You can initialize variables with simple scalar variables like this anywhere that satisfies the business requirements without worrying about performance implications. This topic covers variable initializations that require more expensive operations such as a method that performs complex operations and / or consumes shared resources.

The following examples illustrate different ways to initialize a variable including best practices that apply to all variable initializations even when there isn't a specific performance concern. The same best practices that help maximize your application's performance also serve to clarify how and when each variable is used; this tends to result in more reliable code that's easier to maintain.

Initializes changeVO on every iteration of loop whether or not it's actually used; this is inefficient and will trigger errors if the code creates too many view instances.
Initializes the changeVO before entering the loop. Because the changeVO query doesn't change from one iteration to the next, this is much more efficient. This does mean that changeVO is created even if the condition.
Initializes changeVO by calling newView the first time that the specified condition is met. This is the most efficient version of this code. This code creates one changeVO instance at most and none if the condition requiring its use isn'tmet.

Strings

Strings are immutable; they can't be changed after they're created. When you concatenate two strings, a new String object is created to hold the combined Strings – creating new objects takes time and results in more work for the garbage collector. In the following example, notice the use of single quotes to define a String literal.

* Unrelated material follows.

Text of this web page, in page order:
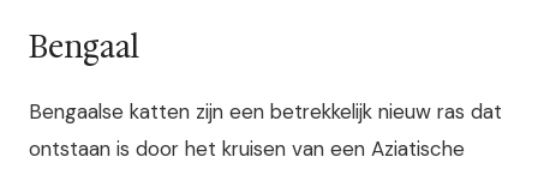
Bengaal
Bengaalse katten zijn een betrekkelijk nieuw ras dat
ontstaan is door het kruisen van een Aziatische
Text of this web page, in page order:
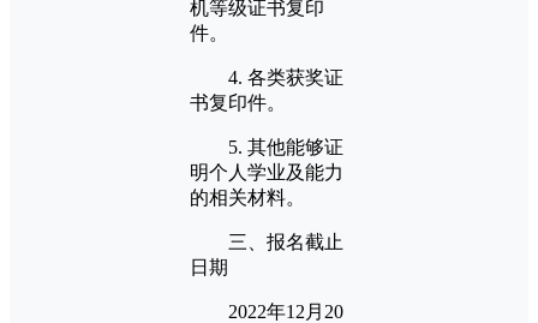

//Creates new String object to hold String literal plus an expression result

def receivedMessages = 20
def readMessages = 10
def confirmation = 'You have ' +
(receivedMessages – readMessges) + ' unread message(s)'

Groovy offers a more efficient choice to string concatenation. This option is substituting string using GStrings. A GString is created by using double quotes instead of single quotes.

// Double quoted string with substitution expressions creates a GString

def confirmation = "You have ${receivedMessages - readMessages} unread message(s)"

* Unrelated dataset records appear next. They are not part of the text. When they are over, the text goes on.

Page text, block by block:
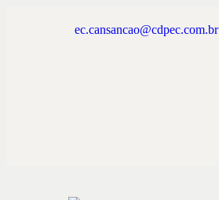
ec.cansancao@cdpec.com.br
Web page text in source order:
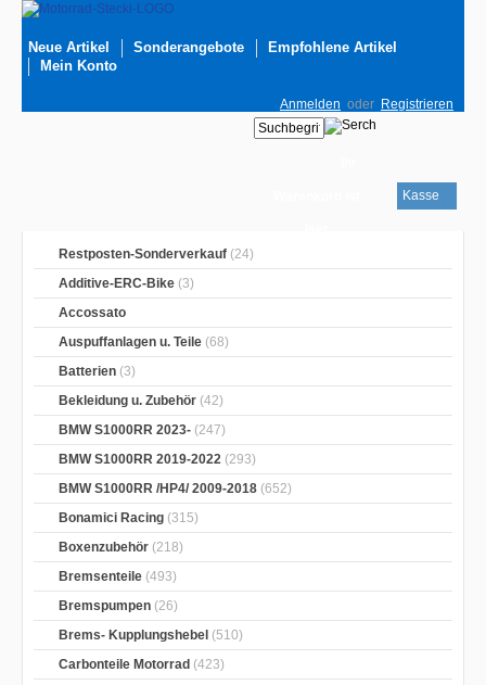
Neue Artikel Sonderangebote
Empfohlene Artikel
Mein Konto
Anmelden oder Registrieren
Kasse
Restposten-Sonderverkauf (24)
Additive-ERC-Bike (3)
Accossato
Auspuffanlagen u. Teile (68)
Batterien (3)
Bekleidung u. Zubehör (42)
BMW S1000RR 2023- (247)
BMW S1000RR 2019-2022 (293)
BMW S1000RR /HP4/ 2009-2018 (652)
Bonamici Racing (315)
Boxenzubehör (218)
Bremsenteile (493)
Bremspumpen (26)
Brems- Kupplungshebel (510)
Carbonteile Motorrad (423)

println(confirmation) //final String created here

GStrings offer two potential performance benefits as compared to standard String concatenation.

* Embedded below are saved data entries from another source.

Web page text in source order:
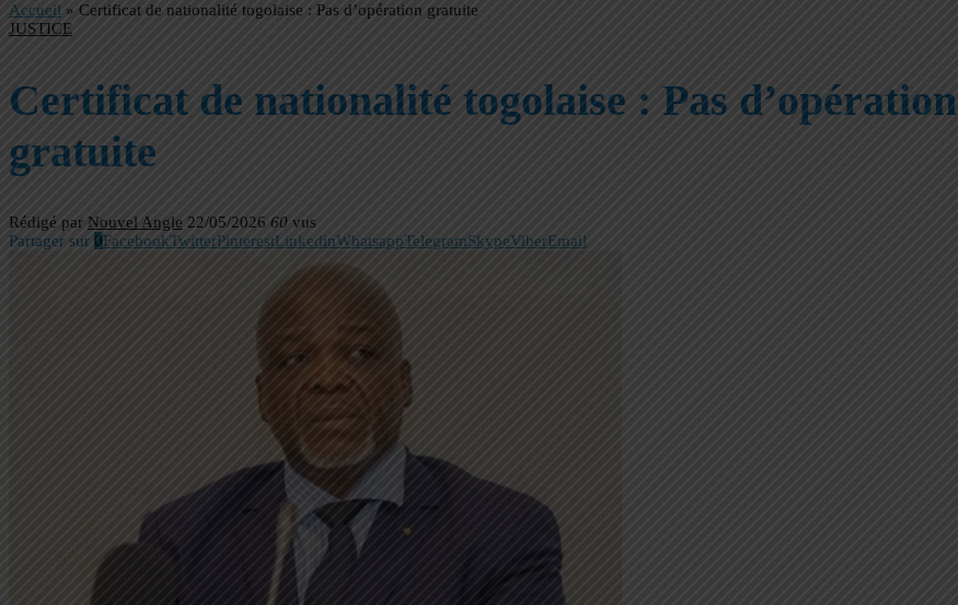
Accueil » Certificat de nationalité togolaise : Pas d’opération gratuite
JUSTICE
Certificat de nationalité togolaise : Pas d’opération
gratuite
Rédigé par Nouvel Angle 22/05/2026 60 vus
Partager sur 0FacebookTwitterPinterestLinkedinWhatsappTelegramSkypeViberEmail
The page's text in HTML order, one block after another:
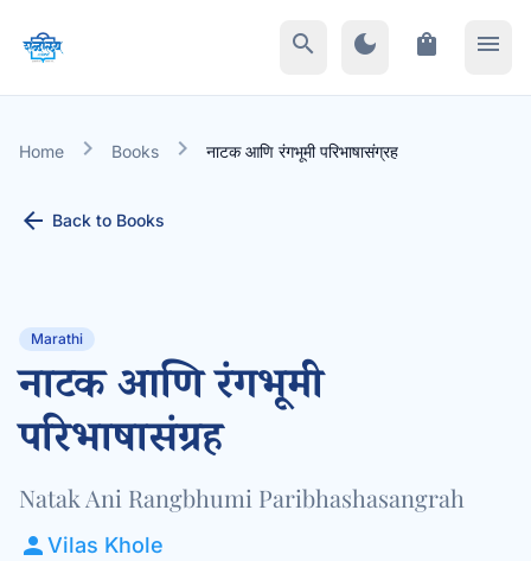
search dark_mode shopping_bag menu
Home chevron_right Books chevron_right नाटक आणि रंगभूमी परिभाषासंग्रह
arrow_back Back to Books
Marathi
नाटक आणि रंगभूमी
परिभाषासंग्रह
Natak Ani Rangbhumi Paribhashasangrah
personVilas Khole

A GString stores the component parts of the String and defers String creation until the String is actually needed.
A GString doesn't evaluate component expressions - ${…} until the String is created. Expressions aren't limited to simple arithmetic as in the example above; you can include blocks of Groovy code (you must ensure that the final statement returns the value that you want to include in the String).

Looking back at the first example of String concatenation, the expression receivedMessages – readMessages is evaluated and the final String is created when the variable confirmation is set. In the second example using a GString, both expression evaluation and final String creation are deferred until the println statement is executed. If you're defining a literal String with no substitution expressions, it's slightly more efficient to use single-quotes.

Use GStrings and single quotes as appropriate when writing new code – it's very difficult to identify up front how much benefit (if any) a particular implementation will derive from string optimization. But there's no added cost for implementing optimized Strings so the best practice is to hedge your bets and implement optimized Strings from the start.

Move cautiously and temper your expectations if considering a retrofit of existing code. Every code change carries some level of risk. String optimization alone might not produce significant (or even measurable) performance improvement in many cases. If your configurations suffer from poor performance, you should focus first and foremost on the other best practices discussed in this document.